Ketua BUMDesa Lampisi, Agus Rusmin, mengakui kondisi lembaganya fakum. Menurutnya, ekskavator milik BUMDesa sempat sering rusak, namun setelah diperbaiki kini disewakan kepada warga bernama Narko. Anehnya, hingga saat ini serupiah pun uang sewanya belum pernah masuk ke kas.
“Saya pusing mengurusnya, tidak ada hasil sama sekali. Karena kondisi seperti ini, saya berniat mengundurkan diri dari jabatan Ketua BUMDesa,” keluh Agus Rusmin lewat pesan WhatsApp.
Merespons kekacauan ini, Kepala Dinas PMD M. Nasir angkat bicara. Ia menegaskan pihaknya tidak akan membiarkan masalah ini berlarut-larut tanpa kejelasan.

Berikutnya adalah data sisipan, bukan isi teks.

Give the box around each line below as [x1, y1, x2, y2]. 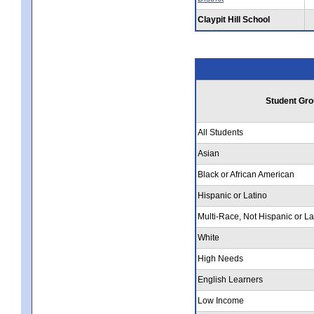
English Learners [198, 274, 263, 285]
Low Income [198, 295, 244, 306]
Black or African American [198, 169, 294, 179]
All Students [198, 127, 243, 137]
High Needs [198, 253, 243, 264]
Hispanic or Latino [198, 190, 267, 200]
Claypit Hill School [198, 14, 270, 25]
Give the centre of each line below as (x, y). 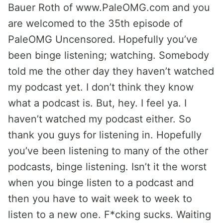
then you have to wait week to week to (100, 199)
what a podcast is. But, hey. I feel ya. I (97, 103)
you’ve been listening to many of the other (108, 151)
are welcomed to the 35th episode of (95, 23)
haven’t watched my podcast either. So (100, 119)
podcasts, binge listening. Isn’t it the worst (107, 167)
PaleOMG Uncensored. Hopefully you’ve (103, 39)
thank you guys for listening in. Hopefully (105, 135)
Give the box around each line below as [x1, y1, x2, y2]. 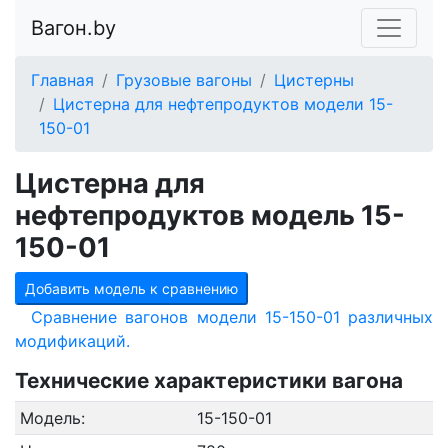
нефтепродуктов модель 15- [15, 199, 405, 232]
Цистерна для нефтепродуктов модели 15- [53, 94, 393, 114]
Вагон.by [31, 16, 116, 40]
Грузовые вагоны [116, 70, 252, 90]
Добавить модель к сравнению [25, 280, 238, 297]
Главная [31, 70, 94, 90]
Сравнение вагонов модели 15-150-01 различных [31, 307, 433, 327]
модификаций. [15, 331, 130, 351]
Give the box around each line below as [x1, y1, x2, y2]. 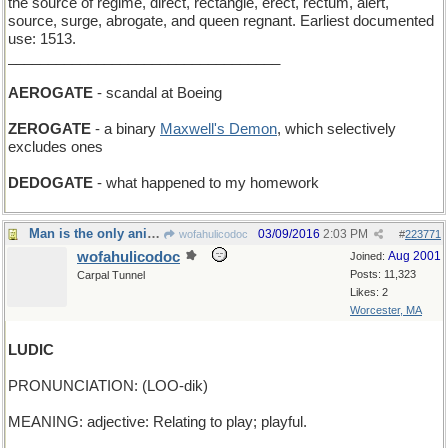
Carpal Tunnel [77, 269, 145, 281]
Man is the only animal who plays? [147, 226, 160, 241]
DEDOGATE [8, 175, 93, 191]
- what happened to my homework [93, 175, 319, 191]
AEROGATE [8, 85, 93, 101]
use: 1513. [8, 31, 76, 47]
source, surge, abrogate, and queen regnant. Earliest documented [8, 13, 434, 29]
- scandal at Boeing [93, 85, 222, 101]
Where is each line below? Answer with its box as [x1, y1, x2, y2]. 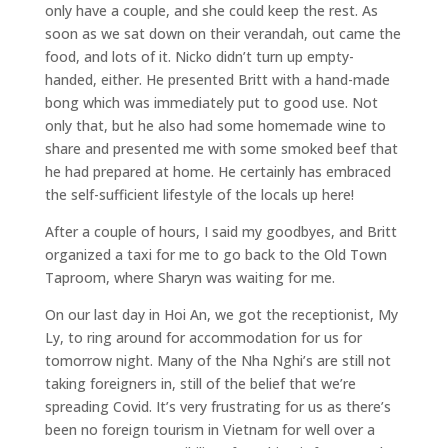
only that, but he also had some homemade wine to [44, 115, 386, 135]
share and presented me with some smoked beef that [44, 138, 398, 158]
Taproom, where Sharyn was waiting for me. [44, 267, 335, 287]
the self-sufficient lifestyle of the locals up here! [44, 184, 354, 204]
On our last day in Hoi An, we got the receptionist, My [44, 304, 398, 324]
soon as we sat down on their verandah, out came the [44, 23, 401, 43]
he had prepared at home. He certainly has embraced [44, 161, 391, 181]
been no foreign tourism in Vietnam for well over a [44, 419, 375, 439]
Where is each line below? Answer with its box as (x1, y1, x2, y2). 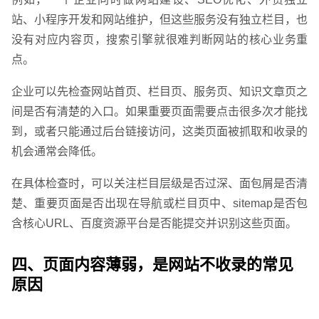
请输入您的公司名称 (80, 26, 171, 38)
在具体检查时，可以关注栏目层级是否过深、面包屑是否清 (11, 177, 308, 190)
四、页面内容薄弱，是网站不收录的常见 (11, 256, 293, 274)
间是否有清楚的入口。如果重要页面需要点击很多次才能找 (11, 105, 308, 118)
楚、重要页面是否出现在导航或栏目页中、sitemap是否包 (11, 197, 308, 210)
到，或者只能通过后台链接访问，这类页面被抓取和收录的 (11, 125, 308, 138)
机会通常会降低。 (11, 145, 103, 158)
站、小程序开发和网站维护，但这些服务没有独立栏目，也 (11, 14, 308, 26)
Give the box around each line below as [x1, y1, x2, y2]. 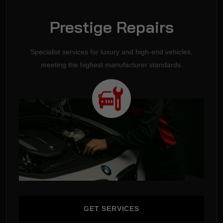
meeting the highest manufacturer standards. [40, 61, 183, 69]
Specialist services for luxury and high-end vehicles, [30, 48, 193, 56]
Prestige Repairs [49, 17, 174, 37]
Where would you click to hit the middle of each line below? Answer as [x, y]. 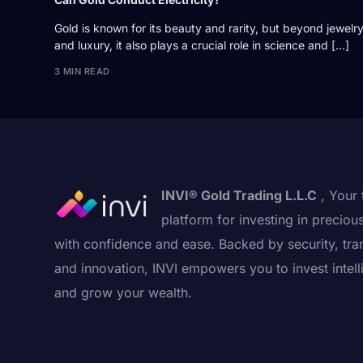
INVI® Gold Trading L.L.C [239, 195]
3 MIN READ [82, 71]
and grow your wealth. [123, 292]
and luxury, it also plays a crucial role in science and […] [202, 45]
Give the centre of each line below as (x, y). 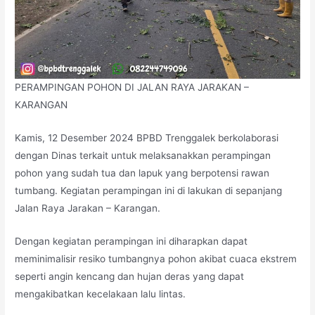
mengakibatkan (51, 294)
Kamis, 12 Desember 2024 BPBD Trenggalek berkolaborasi (147, 138)
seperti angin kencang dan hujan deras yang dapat (130, 276)
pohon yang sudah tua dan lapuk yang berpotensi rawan (142, 173)
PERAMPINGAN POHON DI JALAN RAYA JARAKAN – (132, 88)
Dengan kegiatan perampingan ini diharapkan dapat (131, 241)
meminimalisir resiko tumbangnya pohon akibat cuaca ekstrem (156, 258)
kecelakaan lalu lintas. (136, 294)
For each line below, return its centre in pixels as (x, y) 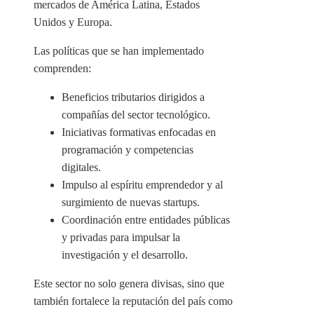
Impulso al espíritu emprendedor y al (142, 185)
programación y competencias (128, 150)
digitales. (81, 168)
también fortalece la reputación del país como (133, 301)
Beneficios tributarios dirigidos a (133, 97)
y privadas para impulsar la (121, 238)
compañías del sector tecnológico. (136, 115)
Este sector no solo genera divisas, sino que (129, 284)
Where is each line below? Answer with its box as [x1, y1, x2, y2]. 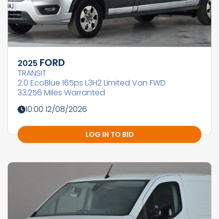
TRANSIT [18, 67, 46, 79]
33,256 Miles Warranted [18, 87, 105, 98]
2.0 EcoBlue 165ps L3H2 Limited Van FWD [18, 77, 166, 88]
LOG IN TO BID [85, 129, 134, 139]
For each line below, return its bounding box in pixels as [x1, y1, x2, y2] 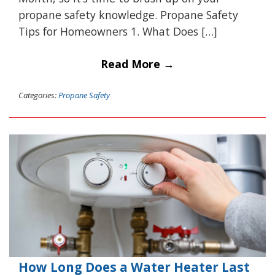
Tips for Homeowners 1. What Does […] [18, 23, 217, 39]
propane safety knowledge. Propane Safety [18, 7, 238, 22]
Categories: [18, 89, 56, 101]
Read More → [101, 56, 174, 72]
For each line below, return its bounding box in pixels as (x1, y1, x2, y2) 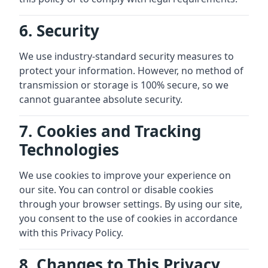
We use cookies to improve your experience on (19, 169, 231, 182)
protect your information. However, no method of (19, 64, 243, 77)
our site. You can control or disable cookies (19, 183, 214, 196)
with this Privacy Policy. (19, 226, 123, 239)
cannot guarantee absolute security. (19, 93, 182, 106)
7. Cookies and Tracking (19, 120, 201, 142)
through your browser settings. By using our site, (19, 197, 242, 211)
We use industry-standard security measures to (19, 50, 234, 63)
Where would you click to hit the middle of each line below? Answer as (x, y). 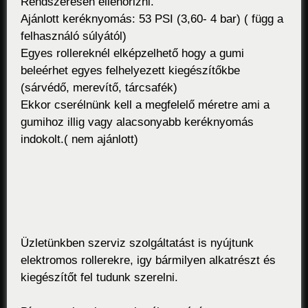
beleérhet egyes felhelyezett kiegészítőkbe (130, 70)
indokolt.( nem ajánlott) (79, 139)
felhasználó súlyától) (74, 36)
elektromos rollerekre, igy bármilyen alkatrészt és (148, 261)
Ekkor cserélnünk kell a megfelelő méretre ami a (145, 104)
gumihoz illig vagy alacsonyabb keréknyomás (137, 122)
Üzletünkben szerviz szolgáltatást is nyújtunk (137, 243)
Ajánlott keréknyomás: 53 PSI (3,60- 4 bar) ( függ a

“Kami akan segera turun langsung ke Desa Lampisi untuk melakukan konfirmasi dan klarifikasi menyeluruh. Kami juga akan mengingatkan pengurus agar mengelola usaha secara transparan, akuntabel, dan sepenuhnya mematuhi aturan yang berlaku,” tegas M. Nasir, Rabu (3/6/2026).
Langkah ini dinanti warga, mengingat munculnya pertanyaan besar: ke mana perginya pendapatan aset desa yang seharusnya menjadi sumber kesejahteraan warga?